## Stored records

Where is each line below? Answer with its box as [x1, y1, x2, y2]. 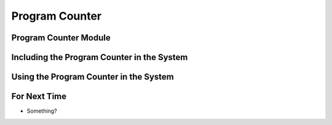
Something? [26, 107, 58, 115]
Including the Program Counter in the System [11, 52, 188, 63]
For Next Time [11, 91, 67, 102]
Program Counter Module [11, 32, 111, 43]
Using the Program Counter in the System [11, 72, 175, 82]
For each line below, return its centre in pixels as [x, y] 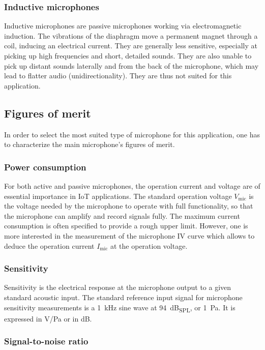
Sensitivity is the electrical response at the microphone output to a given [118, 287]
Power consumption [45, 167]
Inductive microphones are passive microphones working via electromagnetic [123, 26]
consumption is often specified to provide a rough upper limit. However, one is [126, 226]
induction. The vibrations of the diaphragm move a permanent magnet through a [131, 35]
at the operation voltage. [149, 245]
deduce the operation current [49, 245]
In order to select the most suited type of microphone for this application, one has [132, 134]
* * *
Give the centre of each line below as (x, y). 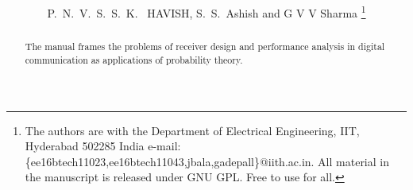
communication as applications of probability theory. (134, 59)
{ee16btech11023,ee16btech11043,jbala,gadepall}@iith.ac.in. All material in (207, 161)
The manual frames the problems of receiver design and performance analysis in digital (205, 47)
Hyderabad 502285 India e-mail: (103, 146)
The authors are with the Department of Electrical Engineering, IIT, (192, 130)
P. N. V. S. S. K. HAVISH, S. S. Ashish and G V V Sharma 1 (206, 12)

## Exercise
Give back, word for word, only the lines above from the line holding "Sensitivity is the" to the line holding "In order to", both included.

## Output below
Sensitivity is the electrical response at the microphone output to a given [118, 287]
Power consumption [45, 167]
Inductive microphones are passive microphones working via electromagnetic [123, 26]
consumption is often specified to provide a rough upper limit. However, one is [126, 226]
induction. The vibrations of the diaphragm move a permanent magnet through a [131, 35]
at the operation voltage. [149, 245]
deduce the operation current [49, 245]
In order to select the most suited type of microphone for this application, one has [132, 134]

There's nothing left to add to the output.